The Allegorical Nature in Young Goodman Brown
Nathaniel Hawthorne is notable for his works that portray the darkness hiding behind the images of goodness rooted into Puritan society during the 17th century. Hawthorne's image of hidden darkness is emphasized in “Young Goodman Brown,” as a short story published in 1835, about a Puritan man who sets out on an unknown journey only to come to the realization that everyone he knows has sinned in one way or another, causing him to question the righteousness of the people around him. The allegorical nature of Hawthorne’s work is evident in his symbolism throughout the story to ultimately expose the true weakness in humanity.
Hawthorne uses symbolism to show the meaning hidden behind Young Goodman Brown, Faith, and Goody Cloyse. The story begins when a Young Goodman Brown is about to undertake in his unknown journey. His name, although very simplistic, has a deeper allegorical meaning. Young is meant to show that he is somewhat a susceptible man who has yet come to fully realize the world that he exists in because he still believes everybody to be innocent and moral like he is.
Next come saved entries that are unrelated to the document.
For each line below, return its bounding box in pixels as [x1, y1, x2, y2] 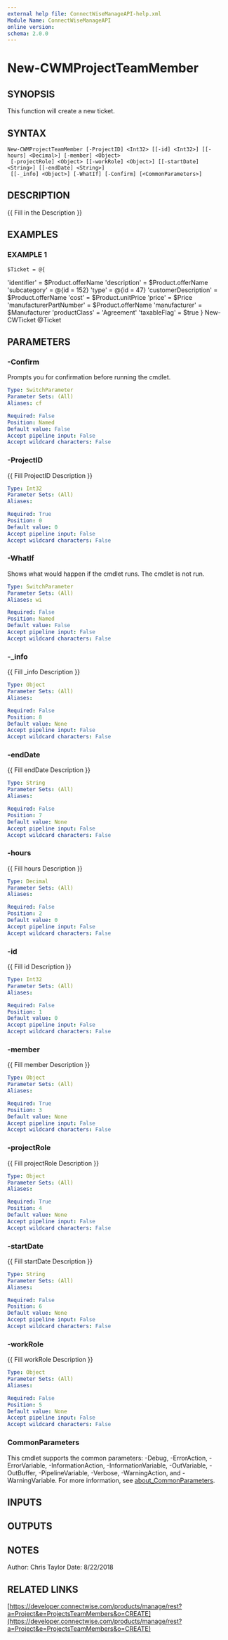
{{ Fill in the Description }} [7, 208, 83, 217]
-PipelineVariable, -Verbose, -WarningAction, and [38, 1468, 181, 1477]
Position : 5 [7, 1401, 42, 1408]
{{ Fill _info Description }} [7, 668, 81, 676]
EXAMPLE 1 [7, 250, 48, 260]
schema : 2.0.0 [7, 30, 49, 37]
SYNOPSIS [7, 88, 55, 100]
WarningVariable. [7, 1476, 58, 1484]
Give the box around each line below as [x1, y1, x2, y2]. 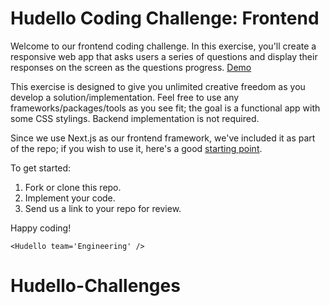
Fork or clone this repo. [24, 181, 122, 193]
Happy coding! [10, 222, 72, 234]
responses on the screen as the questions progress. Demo [10, 61, 252, 73]
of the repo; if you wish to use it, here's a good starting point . [10, 142, 263, 154]
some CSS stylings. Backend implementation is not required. [10, 112, 260, 124]
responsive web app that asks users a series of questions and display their [10, 50, 318, 62]
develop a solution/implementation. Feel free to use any [10, 91, 240, 103]
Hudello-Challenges [10, 275, 181, 297]
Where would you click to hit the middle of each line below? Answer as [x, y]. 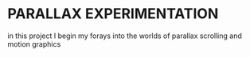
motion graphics [34, 44]
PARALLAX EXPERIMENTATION [113, 14]
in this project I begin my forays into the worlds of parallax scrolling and [125, 36]
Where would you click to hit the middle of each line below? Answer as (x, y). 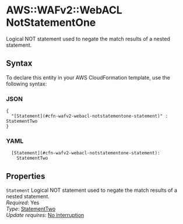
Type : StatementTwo (31, 209)
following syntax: (27, 84)
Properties (26, 176)
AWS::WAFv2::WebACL (64, 10)
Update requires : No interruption (45, 215)
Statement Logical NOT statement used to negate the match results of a (92, 190)
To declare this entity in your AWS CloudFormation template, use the (88, 77)
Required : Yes (23, 203)
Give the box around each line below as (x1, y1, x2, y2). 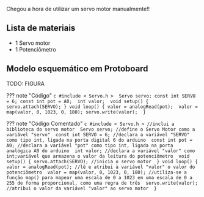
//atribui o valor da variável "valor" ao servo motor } (6, 185, 157, 191)
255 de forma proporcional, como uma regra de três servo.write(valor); (6, 180, 199, 186)
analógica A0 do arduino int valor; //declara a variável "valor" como (6, 147, 195, 154)
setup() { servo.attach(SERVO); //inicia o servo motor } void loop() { (6, 158, 199, 164)
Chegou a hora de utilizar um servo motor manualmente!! (6, 6, 150, 12)
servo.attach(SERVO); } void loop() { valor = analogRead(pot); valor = (6, 104, 199, 110)
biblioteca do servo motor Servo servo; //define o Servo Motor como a (6, 126, 195, 133)
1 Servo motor (15, 39, 51, 47)
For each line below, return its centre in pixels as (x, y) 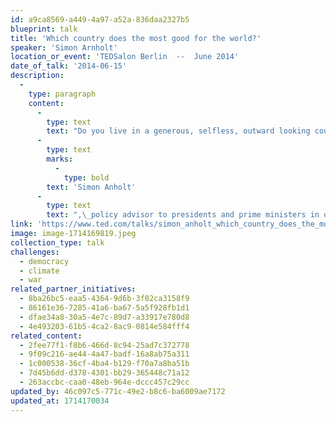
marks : (60, 159)
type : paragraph (62, 94)
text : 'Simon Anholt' (91, 187)
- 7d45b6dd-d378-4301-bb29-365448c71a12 (104, 373)
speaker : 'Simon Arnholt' (64, 47)
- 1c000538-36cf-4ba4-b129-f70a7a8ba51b (104, 364)
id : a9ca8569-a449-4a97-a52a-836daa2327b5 (100, 19)
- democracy (44, 261)
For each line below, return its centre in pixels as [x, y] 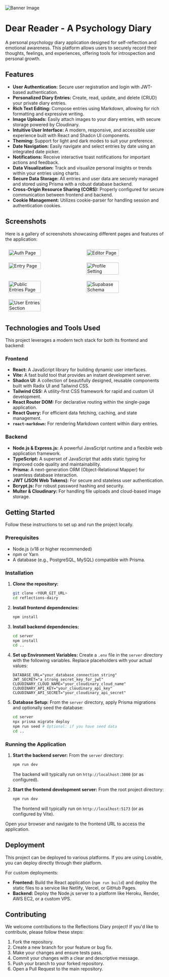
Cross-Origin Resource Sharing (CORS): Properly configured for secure [88, 189]
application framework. [37, 453]
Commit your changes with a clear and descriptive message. [76, 958]
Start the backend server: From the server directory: [68, 755]
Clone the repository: [35, 584]
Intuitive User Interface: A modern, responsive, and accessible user [84, 130]
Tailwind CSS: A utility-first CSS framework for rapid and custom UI [83, 392]
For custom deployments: [32, 872]
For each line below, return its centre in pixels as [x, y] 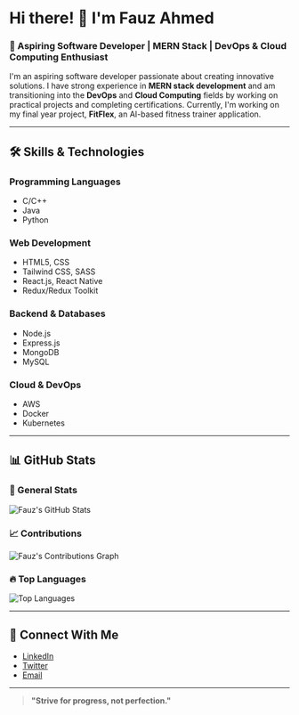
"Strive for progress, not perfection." [101, 701]
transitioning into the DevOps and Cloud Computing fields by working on [144, 95]
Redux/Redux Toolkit [60, 291]
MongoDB [40, 352]
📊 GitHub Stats [53, 461]
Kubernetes [43, 423]
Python [35, 220]
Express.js [41, 343]
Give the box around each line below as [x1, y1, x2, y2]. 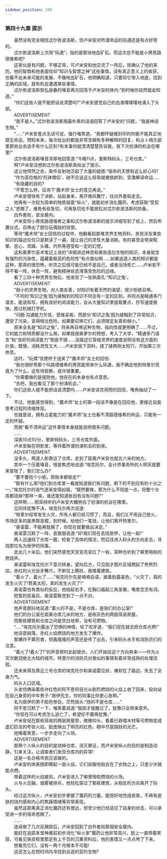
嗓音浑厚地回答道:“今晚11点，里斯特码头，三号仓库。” [39, 155, 147, 161]
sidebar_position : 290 [5, 7, 52, 12]
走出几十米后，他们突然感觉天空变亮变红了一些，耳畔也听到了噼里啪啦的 [13, 549, 162, 555]
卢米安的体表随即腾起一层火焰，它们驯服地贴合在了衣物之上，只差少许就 [13, 761, 162, 767]
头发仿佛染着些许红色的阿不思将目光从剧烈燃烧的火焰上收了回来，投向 [13, 686, 158, 692]
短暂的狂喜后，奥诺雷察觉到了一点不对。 [13, 592, 97, 598]
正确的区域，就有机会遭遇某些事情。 [5, 80, 80, 86]
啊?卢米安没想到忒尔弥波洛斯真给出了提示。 [13, 162, 103, 168]
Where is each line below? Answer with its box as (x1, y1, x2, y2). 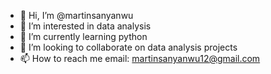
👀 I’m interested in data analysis (19, 20, 152, 32)
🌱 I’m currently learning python (19, 31, 148, 42)
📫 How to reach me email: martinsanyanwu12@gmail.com (19, 53, 261, 64)
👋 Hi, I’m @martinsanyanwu (19, 10, 134, 21)
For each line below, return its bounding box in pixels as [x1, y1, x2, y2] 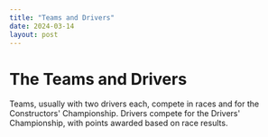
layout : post [9, 30, 59, 39]
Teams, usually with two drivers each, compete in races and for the [9, 98, 260, 109]
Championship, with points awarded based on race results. [9, 118, 228, 129]
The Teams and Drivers [9, 68, 188, 89]
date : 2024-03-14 [9, 22, 75, 31]
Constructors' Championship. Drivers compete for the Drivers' [9, 108, 241, 119]
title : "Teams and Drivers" [9, 13, 116, 23]
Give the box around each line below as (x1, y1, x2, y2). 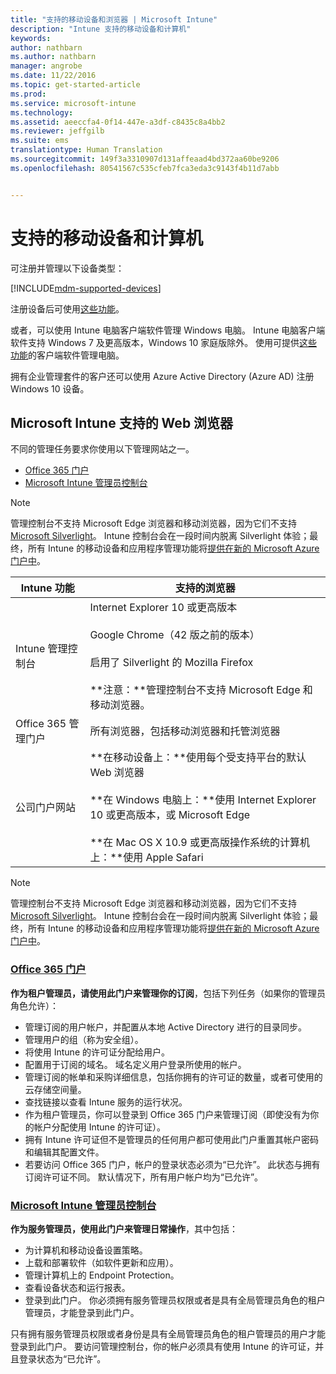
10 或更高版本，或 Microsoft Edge (89, 808, 251, 822)
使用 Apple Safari (123, 851, 204, 865)
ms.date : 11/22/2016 (10, 71, 97, 81)
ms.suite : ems (10, 136, 70, 146)
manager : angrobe (10, 61, 83, 71)
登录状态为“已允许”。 (18, 1352, 107, 1365)
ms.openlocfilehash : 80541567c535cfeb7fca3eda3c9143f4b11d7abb (10, 163, 280, 173)
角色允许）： (10, 999, 59, 1011)
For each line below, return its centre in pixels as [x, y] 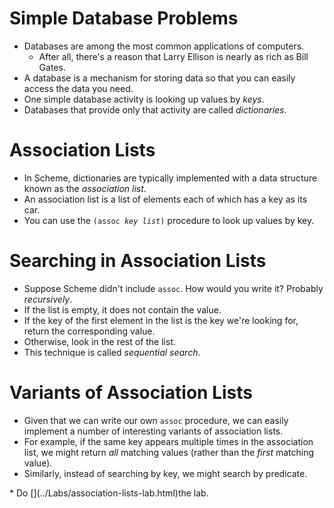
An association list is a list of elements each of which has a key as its [165, 199]
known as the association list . [85, 188]
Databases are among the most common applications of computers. [164, 46]
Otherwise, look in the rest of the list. [100, 341]
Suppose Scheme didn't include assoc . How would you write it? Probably [173, 288]
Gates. [52, 67]
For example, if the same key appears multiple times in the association [168, 441]
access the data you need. [78, 88]
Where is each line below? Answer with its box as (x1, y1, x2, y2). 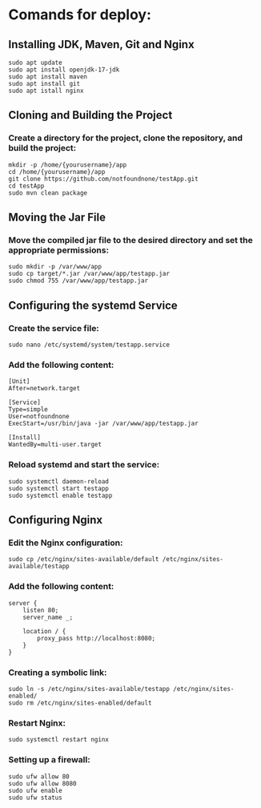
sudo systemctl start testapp (8, 484, 110, 492)
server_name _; (22, 613, 74, 621)
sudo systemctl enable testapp (8, 491, 113, 499)
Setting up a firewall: (8, 754, 90, 766)
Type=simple (8, 406, 48, 414)
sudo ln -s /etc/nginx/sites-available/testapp (8, 685, 171, 693)
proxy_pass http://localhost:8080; (37, 634, 156, 642)
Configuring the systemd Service (8, 298, 178, 312)

Goodman is used to represent the pride that Goodman Brown has in himself, believing himself to be a righteous and pure man. Also, the Brown in the character’s name represents the commoner who is no different from anyone else. Altogether, Young Goodman Brown portrays the normal youthful man who believes in the purity of his mind and body, much like every man during his era. Goodman Brown’s wife, Faith, represents the goodly wife who serves as Goodman Brown’s faith in God and goodness. When Goodman Brown arrives 15 minutes late to embark upon his journey, he declares, “Faith kept me back awhile.” (Hawthorne 608) Faith’s name is used ambiguously throughout the story as both the faithful wife and Goodman Brown’s faith in goodness that serves as a shield to protect him from the evils of the world. Although interpreted literally, Brown’s reason for...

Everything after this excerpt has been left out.